UNITED STATES
SECURITIES AND EXCHANGE COMMISSION
WASHINGTON, D.C. 20549
FORM 8-K
CURRENT REPORT
Pursuant to Section 13 or 15(d) of the Securities Exchange Act of 1934
Date of Report (Date of earliest event reported):
March 20, 2014
SONUS NETWORKS, INC.
(Exact Name of Registrant as Specified in its Charter)
Delaware |
| 001-34115 |
| 04-3387074 |
(State or Other Juris- |
| (Commission |
| (IRS Employer |
4 TECHNOLOGY PARK DRIVE, WESTFORD, MASSACHUSETTS 01886
(Address of Principal Executive Offices) (Zip Code)
(978) 614-8100
(Registrant’s telephone number, including area code)
Check the appropriate box below if the Form 8-K filing is intended to simultaneously satisfy the filing obligation of the registrant under any of the following provisions (see General Instruction A.2. below):
o Written communications pursuant to Rule 425 under the Securities Act (17 CFR 230.425)
o Soliciting material pursuant to Rule 14a-12 under the Exchange Act (17 CFR 240.14a-12)
o Pre-commencement communications pursuant to Rule 14d-2(b) under the Exchange Act (17 CFR 240.14d-2(b))
o Pre-commencement communications pursuant to Rule 13e-4(c) under the Exchange Act (17 CFR 240.13e-4(c))
Item 1.01. Entry into a Material Definitive Agreement.
On March 20, 2014, Sonus Networks, Inc. (the “Company”) entered into an underwriting agreement (the “Underwriting Agreement”) with Goldman, Sachs & Co. (the “Underwriters”) and Galahad Securities Limited (the “Selling Stockholder”). Pursuant to the terms of the Underwriting Agreement, the Selling Stockholder agreed to sell an aggregate of 37,500,000 shares of the Company’s common stock, $0.001 par value per share (the “Common Stock”), to the Underwriters. The Selling Stockholder also granted to the Underwriters a 30-day option to purchase up to an additional 5,625,000 shares of Common Stock. The offering is expected to close on March 25, 2014 subject to the satisfaction of customary closing conditions. The Company will not receive any proceeds from the sale of the Common Stock in the offering.

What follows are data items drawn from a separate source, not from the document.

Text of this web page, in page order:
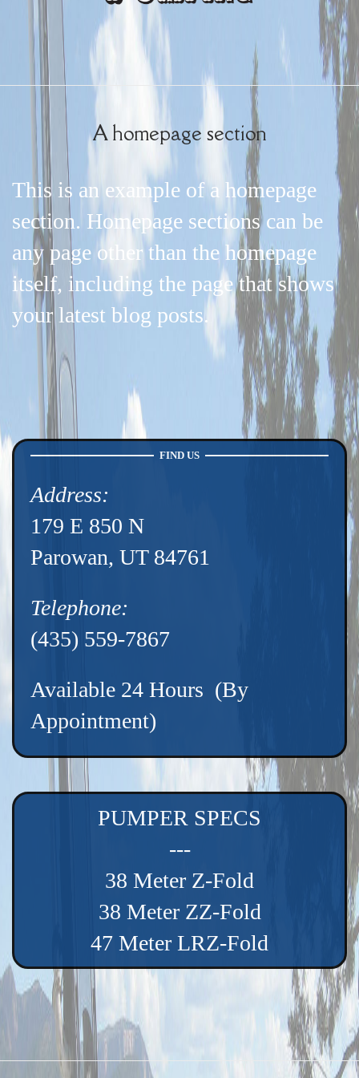
A homepage section
This is an example of a homepage
section. Homepage sections can be
any page other than the homepage
itself, including the page that shows
your latest blog posts.
FIND US
Address:
179 E 850 N
Parowan, UT 84761
Telephone:
(435) 559-7867
Available 24 Hours (By
Appointment)
PUMPER SPECS
---
38 Meter Z-Fold
38 Meter ZZ-Fold
47 Meter LRZ-Fold
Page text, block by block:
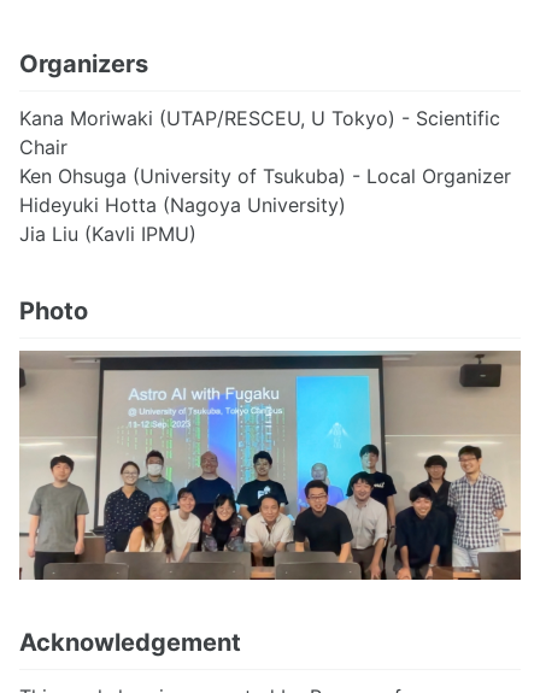
Organizers
Kana Moriwaki (UTAP/RESCEU, U Tokyo) - Scientific
Chair
Ken Ohsuga (University of Tsukuba) - Local Organizer
Hideyuki Hotta (Nagoya University)
Jia Liu (Kavli IPMU)
Photo
Acknowledgement

Subject to the completion of the offering, the Company will repurchase from the Underwriters approximately $75 million of the shares of Common Stock that are the subject of this offering at a price of $3.4882 per share, which equals the per share price at which the Underwriters are purchasing such shares from the Selling Stockholder in this offering. The price to the public in the offering for the shares not being repurchased by the Company was $3.53 per share.
In connection with the Underwriting Agreement, the Company entered into a letter agreement (the “Letter Agreement”), dated March 20, 2014, with the Selling Stockholder. The Letter Agreement provides for indemnification by and among the Company and the Selling Stockholder under certain circumstances and reimbursement of the Company by the Selling Stockholder for certain fees paid for by the Company in connection with this offering.

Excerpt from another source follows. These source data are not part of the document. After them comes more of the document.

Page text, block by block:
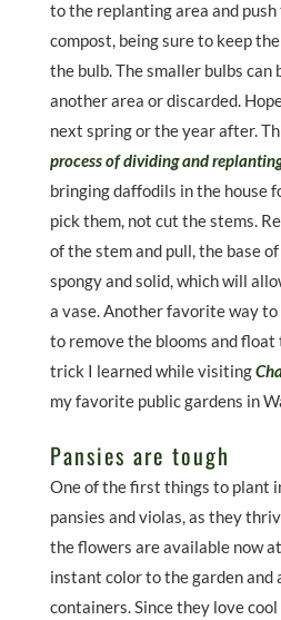
to the replanting area and
compost, being sure to keep
the bulb. The smaller bulbs can
another area or discarded.
next spring or the year after.
process of dividing and
bringing daffodils in the house
pick them, not cut the stems.
of the stem and pull, the base
spongy and solid, which will
a vase. Another favorite way
to remove the blooms and float
trick I learned while visiting
my favorite public gardens in
Pansies are tough
One of the first things to plant
pansies and violas, as they
the flowers are available now
instant color to the garden and
containers. Since they love
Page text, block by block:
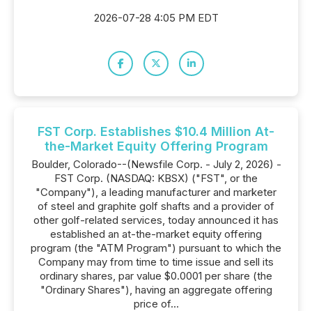
2026-07-28 4:05 PM EDT
FST Corp. Establishes $10.4 Million At-
the-Market Equity Offering Program
Boulder, Colorado--(Newsfile Corp. - July 2, 2026) -
FST Corp. (NASDAQ: KBSX) ("FST", or the
"Company"), a leading manufacturer and marketer
of steel and graphite golf shafts and a provider of
other golf-related services, today announced it has
established an at-the-market equity offering
program (the "ATM Program") pursuant to which the
Company may from time to time issue and sell its
ordinary shares, par value $0.0001 per share (the
"Ordinary Shares"), having an aggregate offering
price of...
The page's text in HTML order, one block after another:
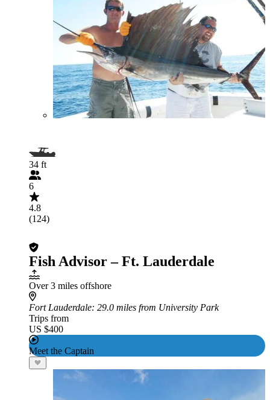
34 ft
6
4.8
(124)
Fish Advisor – Ft. Lauderdale
Over 3 miles offshore
Fort Lauderdale: 29.0 miles from University Park
Trips from
US $400
Meet the Captain
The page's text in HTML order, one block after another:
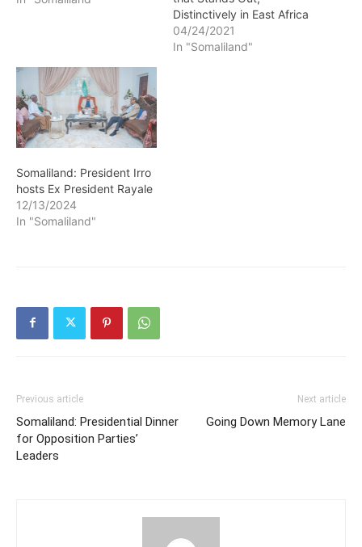
Distinctively in East Africa
04/24/2021
In "Somaliland"
Somaliland: President Irro
hosts Ex President Rayale
12/13/2024
In "Somaliland"
Previous article
Somaliland: Presidential Dinner
for Opposition Parties’
Leaders
Next article
Going Down Memory Lane
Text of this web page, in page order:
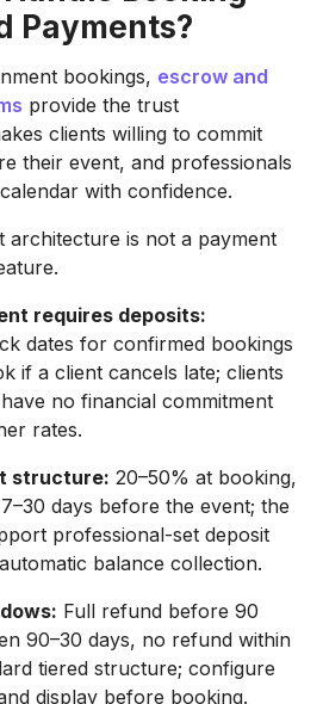
Payments?
bookings, escrow and
provide the trust
clients willing to commit
their event, and professionals
with confidence.
architecture is not a payment
requires deposits:
dates for confirmed bookings
if a client cancels late; clients
no financial commitment
rates.
structure: 20–50% at booking,
days before the event; the
professional-set deposit
balance collection.
Full refund before 90
90–30 days, no refund within
tiered structure; configure
display before booking.
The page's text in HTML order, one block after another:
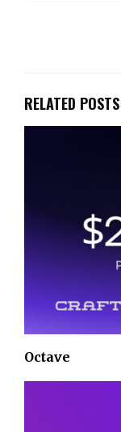
RELATED POSTS
Octave
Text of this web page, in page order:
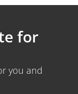
for
you and
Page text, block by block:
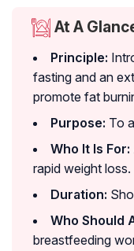
At A
Principle:
fasting and an
promote fat
Purpose: To
Who It Is For:
rapid weight loss.
Duration:
Who Should
breastfeeding
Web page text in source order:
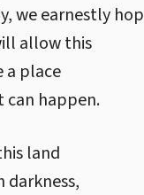
we earnestly
allow this
a place
can happen.
land
darkness,
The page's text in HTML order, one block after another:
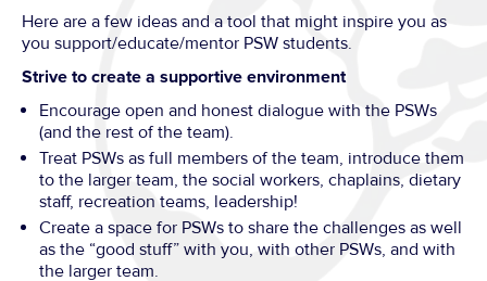
Here are a few ideas and a tool that might inspire you as
you support/educate/mentor PSW students.
Strive to create a supportive environment
Encourage open and honest dialogue with the PSWs
(and the rest of the team).
Treat PSWs as full members of the team, introduce them
to the larger team, the social workers, chaplains, dietary
staff, recreation teams, leadership!
Create a space for PSWs to share the challenges as well
as the “good stuff” with you, with other PSWs, and with
the larger team.
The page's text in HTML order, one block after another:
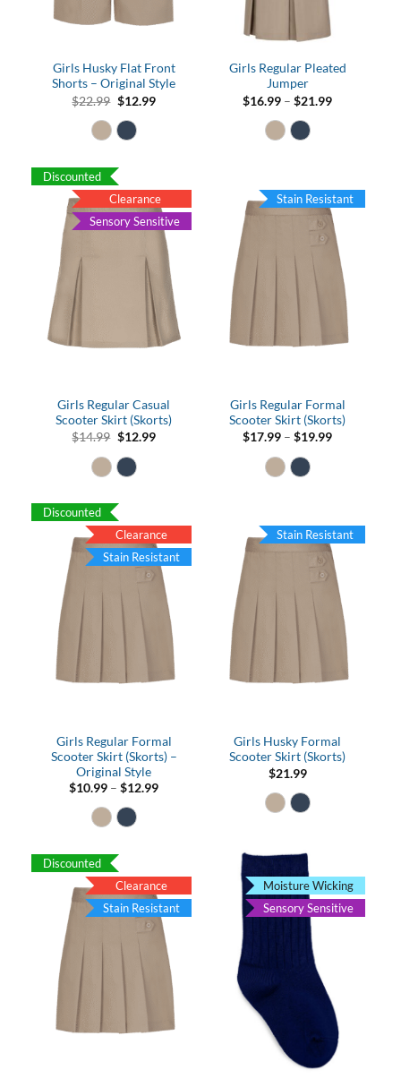
Girls Husky Flat Front
Shorts – Original Style
$22.99 Original
was:
$22.99.
$12.99Current
Girls Regular Pleated
Jumper
$16.99 – $21.99Price
Discounted
Girls Regular Casual
Scooter Skirt (Skorts)
$14.99 Original
was:
$14.99.
$12.99Current
Clearance
Sensory Sensitive
Girls Regular Formal
Scooter Skirt (Skorts)
$17.99 – $19.99Price
Stain Resistant
Discounted
Girls Regular Formal
Scooter Skirt (Skorts) –
Original Style
$10.99 – $12.99Price
Clearance
Stain Resistant
Girls Husky Formal
Scooter Skirt (Skorts)
$21.99
Stain Resistant
Discounted
Clearance
Stain Resistant
Moisture Wicking
Sensory Sensitive
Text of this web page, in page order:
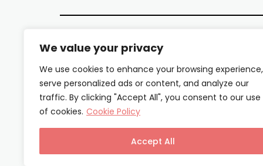
We value your privacy
We use cookies to enhance your browsing experience,
serve personalized ads or content, and analyze our
traffic. By clicking "Accept All", you consent to our use
of cookies. Cookie Policy
Accept All

The foregoing descriptions of the Underwriting Agreement and the Letter Agreement are qualified in their entirety by reference to the complete copy of each agreement filed as Exhibit 1.1 and Exhibit 10.1, respectively, to this Current Report on Form 8-K, which are incorporated by reference herein.

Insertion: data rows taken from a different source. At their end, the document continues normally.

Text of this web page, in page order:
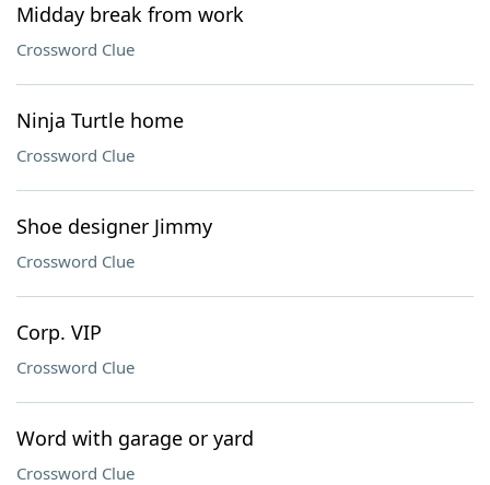
Midday break from work
Crossword Clue
Ninja Turtle home
Crossword Clue
Shoe designer Jimmy
Crossword Clue
Corp. VIP
Crossword Clue
Word with garage or yard
Crossword Clue
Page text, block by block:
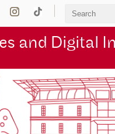
and Digital
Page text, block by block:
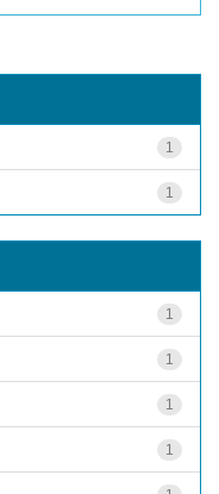
1
1
1
1
1
1
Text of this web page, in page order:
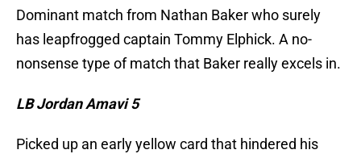
Dominant match from Nathan Baker who surely
has leapfrogged captain Tommy Elphick. A no-
nonsense type of match that Baker really excels in.
LB Jordan Amavi 5
Picked up an early yellow card that hindered his
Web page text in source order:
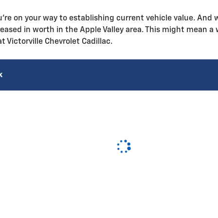
on your way to establishing current vehicle value. And
in worth in the Apple Valley area. This might mean
Victorville Chevrolet Cadillac.
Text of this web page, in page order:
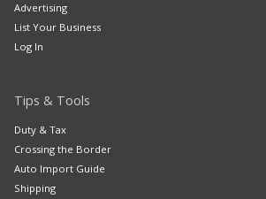
Advertising
List Your Business
Log In
Tips & Tools
Duty & Tax
Crossing the Border
Auto Import Guide
Shipping
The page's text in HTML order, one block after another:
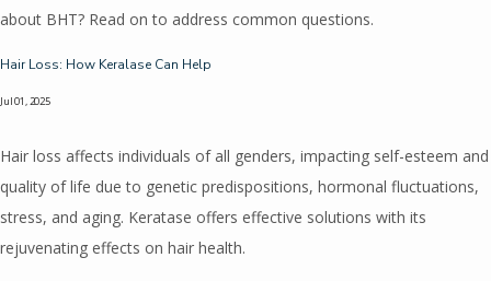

Item 9.01. Financial Statements and Exhibits.
(d) Exhibits
Exhibit No. |
| Description |
1.1 |
| Underwriting Agreement, dated March 20, 2014, by and among Sonus Networks, Inc., Goldman, Sachs & Co. and Galahad Securities Limited. |
10.1 |
| Letter Agreement, dated March 20, 2014, by and between Sonus Networks, Inc. and Galahad Securities Limited. |
SIGNATURE
Pursuant to the requirements of the Securities Exchange Act of 1934, as amended, the Registrant has duly caused this report to be signed on its behalf by the undersigned hereunto duly authorized.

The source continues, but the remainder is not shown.